Bulk Proxy Checks

We’ve got some routers which each have several hundred BGP sessions which I want to have checks for.

My first attempt at this was to write a script which looped round these, generated a check definition for each session and poked them in to the Sensu API.

That works ok (well, except using an interval of 60s for hundreds of checks wasn’t the best idea!), but I feel like there must be a better way.

That’s a lot of checks (which are almost the same) to manage & maintain, it makes things like ‘sensuctl check list’ very long and is a lot of checks/events happening - 10s per second just for a single entity.

Anyone have a similar scenario or have any advice?

I don’t believe I can use the token stuff as the tokens can only be entity attributes?

I’m thinking of having a single check with a script which loops round the sessions (I could have something regularly dump them out to json or yaml to make this quick/easy), perform the check on each.

It could then use the sensu API to add events for each item. The check itself could then return an aggregate (“there are 195 sessions up, 5 sessions down”) and alert on that.
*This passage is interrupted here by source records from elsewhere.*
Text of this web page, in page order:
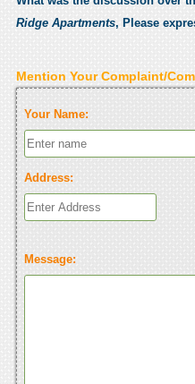
Ridge Apartments, Please
Mention Your Complaint/
Your Name:
Address:
Message:
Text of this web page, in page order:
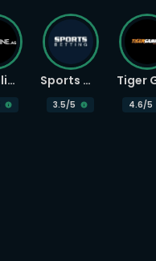
BetOnline Sports Betting
3.5/5 4.6/5
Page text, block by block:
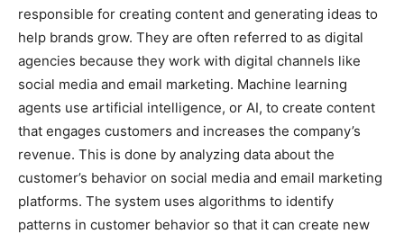
responsible for creating content and generating ideas to
help brands grow. They are often referred to as digital
agencies because they work with digital channels like
social media and email marketing. Machine learning
agents use artificial intelligence, or AI, to create content
that engages customers and increases the company’s
revenue. This is done by analyzing data about the
customer’s behavior on social media and email marketing
platforms. The system uses algorithms to identify
patterns in customer behavior so that it can create new
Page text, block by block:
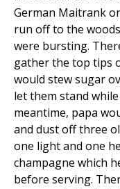
German Maitrank
run off to the
were bursting.
gather the top tips
would stew sugar
let them stand
meantime, papa
and dust off three
one light and one
champagne which
before serving.
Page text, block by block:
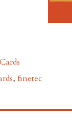
Cards
, finetec
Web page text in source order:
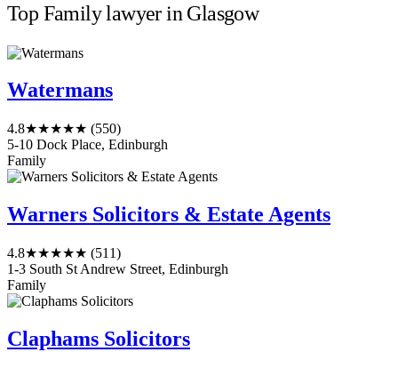
Top Family lawyer in Glasgow
Watermans
4.8★★★★★ (550)
5-10 Dock Place, Edinburgh
Family
Warners Solicitors & Estate Agents
4.8★★★★★ (511)
1-3 South St Andrew Street, Edinburgh
Family
Claphams Solicitors
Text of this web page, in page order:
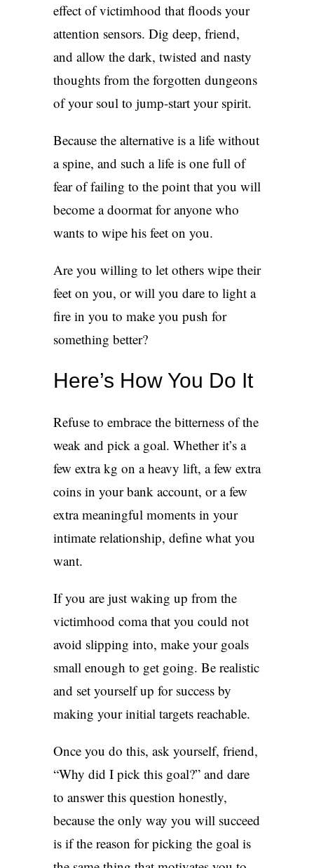
effect of victimhood that floods your
attention sensors. Dig deep, friend,
and allow the dark, twisted and nasty
thoughts from the forgotten dungeons
of your soul to jump-start your spirit.
Because the alternative is a life without
a spine, and such a life is one full of
fear of failing to the point that you will
become a doormat for anyone who
wants to wipe his feet on you.
Are you willing to let others wipe their
feet on you, or will you dare to light a
fire in you to make you push for
something better?
Here’s How You Do It
Refuse to embrace the bitterness of the
weak and pick a goal. Whether it’s a
few extra kg on a heavy lift, a few extra
coins in your bank account, or a few
extra meaningful moments in your
intimate relationship, define what you
want.
If you are just waking up from the
victimhood coma that you could not
avoid slipping into, make your goals
small enough to get going. Be realistic
and set yourself up for success by
making your initial targets reachable.
Once you do this, ask yourself, friend,
“Why did I pick this goal?” and dare
to answer this question honestly,
because the only way you will succeed
is if the reason for picking the goal is
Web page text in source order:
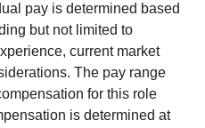
pay is determined based
but not limited to
current market
The pay range
for this role
is determined at
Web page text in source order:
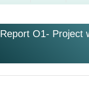
Report O1- Project

That’s still a lot of events (and i’m not sure how the backend/api would cope with having a few hundred suddenly spat at it like that every few mins), but would at least only be a single check.

Is that sane? - or is there a better way?
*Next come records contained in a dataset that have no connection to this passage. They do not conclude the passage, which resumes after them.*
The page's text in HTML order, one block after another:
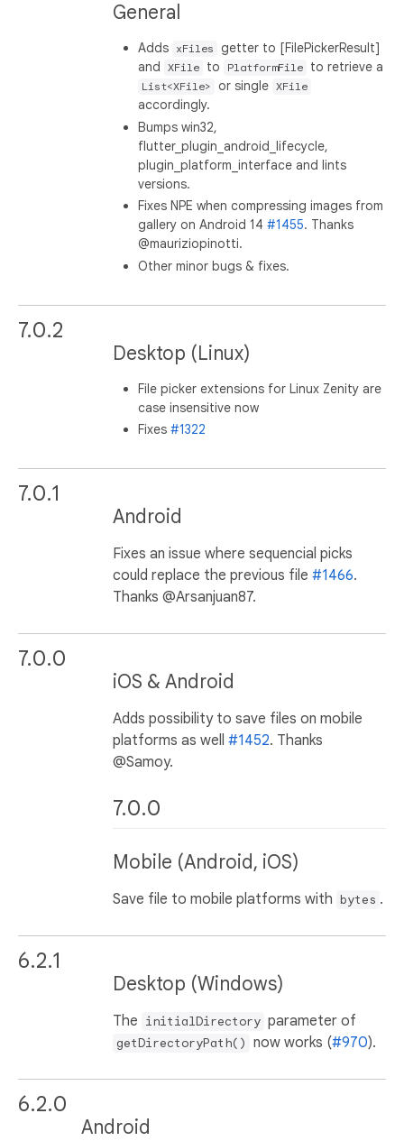
General
Adds xFiles
getter to [FilePickerResult]
and
XFile to PlatformFile to retrieve a
List<XFile> or single XFile
accordingly.
Bumps win32,
flutter_plugin_android_lifecycle,
plugin_platform_interface and lints
versions.
Fixes NPE when compressing images from
gallery on Android 14#1455. Thanks
@mauriziopinotti.
Other minor bugs & fixes.
7.0.2
Desktop (Linux)
File picker extensions for Linux Zenity are
case insensitive now
Fixes#1322
7.0.1
Android
Fixes an issue where sequencial picks
could replace the previous file#1466.
Thanks @Arsanjuan87.
7.0.0
iOS & Android
Adds possibility to save files on mobile
platforms as well#1452. Thanks
@Samoy.
7.0.0
Mobile (Android, iOS)
Save file to mobile platforms with bytes .
6.2.1
Desktop (Windows)
The initialDirectory parameter of
getDirectoryPath() now works (#970).
6.2.0
Android
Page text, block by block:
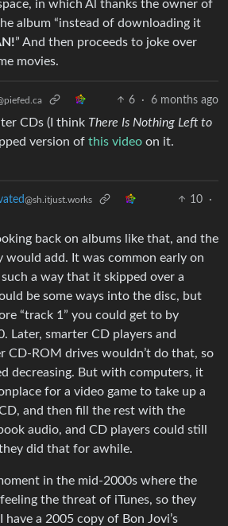
in which Al thanks the owner of
album “instead of downloading it
” And then proceeds to joke over
movies.
6 · 6 months ago
CDs (I think There Is Nothing Left to
version of this video on it.
@sh.itjust.works 10
·
back on albums like that, and the
would add. It was common early on
a way that it skipped over a
be some ways into the disc, but
“track 1” you could get to by
Later, smarter CD players and
CD-ROM drives wouldn’t do that, so
decreasing. But with computers, it
for a video game to take up a
and then fill the rest with the
audio, and CD players could still
did that for awhile.
in the mid-2000s where the
the threat of iTunes, so they
have a 2005 copy of Bon Jovi’s
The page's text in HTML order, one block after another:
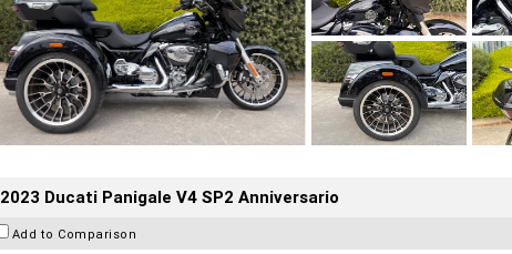
2023 Ducati Panigale V4 SP2 Anniversario
Add to Comparison

I guess I could just create events for sessions which fail - but then the script would have to some how keep track and store that so it can do the resolution events.

Any thoughts?

Thanks,

Ian

Hey!

Yeah I think your approach seems reasonable. Let me restate what I heard you say:

Have your check command script read/write to a tmpfile holding a simple modulo incrementing run counter… pick the session you want to generate an event for based on the value of the run counter. Write json event to the agent’s events api (default port 3031) let agent send event back to sensu backend. Build your check using that script on a tight 10 second interval…so session being checked rotates every 10 seconds, Build second check aggregating the session check at some other interval.

I’m also interested in understanding what you would like to do with the tokens that you don’t feel like you can do right now. There might be something interesting there to think about for future direction.

That’s a good tip about using the agent rather than calling the API on the backend.

What you said sounds much more complicated than I was thinking!

I was thinking i’d have a check, at an interval of a few minutes, which pointed to a script. Said script would loop round each session, run a check, eg:

check_snmp_cisco_bgp.pl -H <router ip> -C public -2 -P <session ip>

… and raise an event with the result - as if it had some from a separate check.

Yes, it would be really nice to do this with tokens, but I read they can only substitute values from the entity?

I’ve got a single proxy entity, “myrouter” and I want to make lots (a few hundred) similar checks. I want to check a list of session ips with: check_snmp_cisco_bgp.pl -H 1.2.3.4 -C public -2 -P <SESSION IP HERE>. So having hundreds of checks which are identical except for a different ip feels really messy. Make sense?

I’m not quite sure how you’d supply that list though. It’s almost like a special type of check with the ability to add a list of items to substitute in to the check in turn.

Thanks,

Ian

Nearly equivalent logic. I prefer to break the looping like that so the check returns quickly inside a time budget if possible…so if there is an unexpected error, i’m not waiting longer than i have to. Its not much different really.

So thinking about this more after a little beer…

It might not be too difficult to build a generalized wrapper sensu check command that could use a json string encoded into a check annotation to control the looping and generate the sub events accordingly.

Hmm… interesting idea! - you should drink more of that beer!! :wink:

What would be even better would be the ability to read an external json file with the data - and the filename and what fields to use comes from annotations.

Ian

IMHO, reading an external file is a bit of an anti pattern for pub/sub+assets workflow. I want to establish patterns where people can feel confident relying on just the agent+check config to define the operation so there’s less of a requirement to precook the running environment where the check is running.

This helps us create better check templates that people can put into service quickly without having to touch the target environment where the agent is running. Especially important in containerized environments where you don’t necessarily have the ability to recook the running environment without losing state and you need to add a check in a JIT manner.

True, I see your point!

Is there a limit to how much data you could put in to annotations?

uhm… not sure…
But the new sensu go plugin SDK has introduce the concept of a keyspace prefix inside the annotations so even if individual annotations have a string length limit, we can probably construct a pattern using the keyspace prefix idea that works reasonably well for this.

this would also be one of those less common check commands that would read in info via stdin to get access to annotations directly. It’s a less common pattern, so there are probably some sharp corners there still to work out.

hey,
let me back up a little… and ask the more obvious question.

Why not just write the custom check command that does the loop and reports a non zero condition if you reach a threshold of bad connections? That way you have one check.

is there a human or organizational topology workflow reason as to why you want to have each connection produce its own event? Do you need to remediate via different contacts based on which connection it is or something similar? Or are you just interested in the aggregate percentage of failed connections?

Because I need a slack channel (and a handler) with every event appearing separately (but running that many separate checks was intensive/problematic).

I then need alerts on the ‘threshold’ to a different channel / set of handlers.

okay just making sure there was a workflow need for the separate events.